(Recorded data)
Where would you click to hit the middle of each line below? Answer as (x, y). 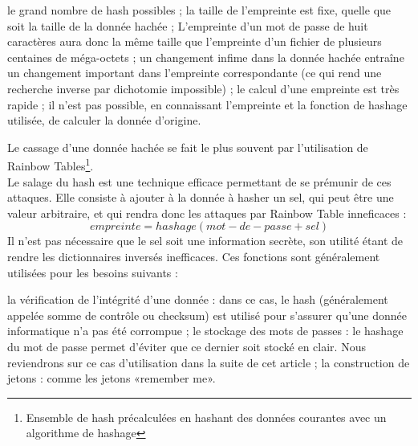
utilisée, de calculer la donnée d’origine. (104, 120)
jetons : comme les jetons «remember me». (112, 378)
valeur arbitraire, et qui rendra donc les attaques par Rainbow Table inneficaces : (207, 213)
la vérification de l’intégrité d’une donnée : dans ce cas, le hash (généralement (198, 299)
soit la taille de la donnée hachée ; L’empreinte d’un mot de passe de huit (188, 25)
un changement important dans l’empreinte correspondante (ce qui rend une (195, 73)
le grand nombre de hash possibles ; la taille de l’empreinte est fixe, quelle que (199, 10)
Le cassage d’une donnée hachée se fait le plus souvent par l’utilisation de (188, 147)
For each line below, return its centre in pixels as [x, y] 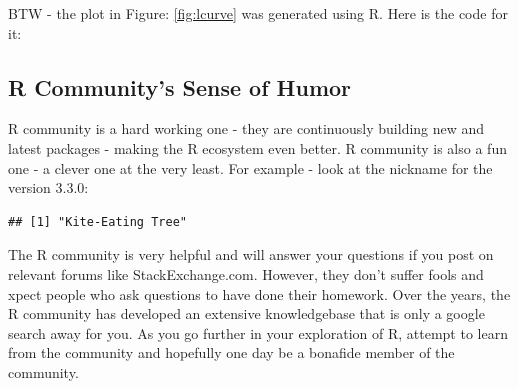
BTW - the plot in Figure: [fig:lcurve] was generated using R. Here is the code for [258, 13]
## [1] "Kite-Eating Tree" [97, 221]
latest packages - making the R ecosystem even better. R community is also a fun [257, 147]
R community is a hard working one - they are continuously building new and [246, 128]
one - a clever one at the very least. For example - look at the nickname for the [250, 167]
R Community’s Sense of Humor [180, 86]
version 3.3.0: [48, 187]
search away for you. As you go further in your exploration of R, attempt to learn [258, 332]
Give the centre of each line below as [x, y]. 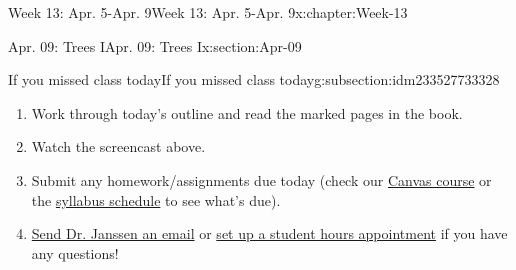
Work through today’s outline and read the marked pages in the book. [247, 112]
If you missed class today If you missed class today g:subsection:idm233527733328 [254, 79]
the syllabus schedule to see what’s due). [156, 199]
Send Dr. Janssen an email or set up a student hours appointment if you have [269, 233]
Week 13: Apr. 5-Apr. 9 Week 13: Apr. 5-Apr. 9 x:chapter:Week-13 [208, 12]
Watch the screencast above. [118, 146]
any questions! [75, 252]
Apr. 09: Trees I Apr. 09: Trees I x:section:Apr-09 [155, 45]

[Task details]
May I have exactly the lines from the one containing "Work through today’s" through the last line of the data, both included?

[Exercise solution]
Work through today’s outline and read the marked pages in the book. [247, 112]
If you missed class today If you missed class today g:subsection:idm233527733328 [254, 79]
the syllabus schedule to see what’s due). [156, 199]
Send Dr. Janssen an email or set up a student hours appointment if you have [269, 233]
Week 13: Apr. 5-Apr. 9 Week 13: Apr. 5-Apr. 9 x:chapter:Week-13 [208, 12]
Watch the screencast above. [118, 146]
any questions! [75, 252]
Apr. 09: Trees I Apr. 09: Trees I x:section:Apr-09 [155, 45]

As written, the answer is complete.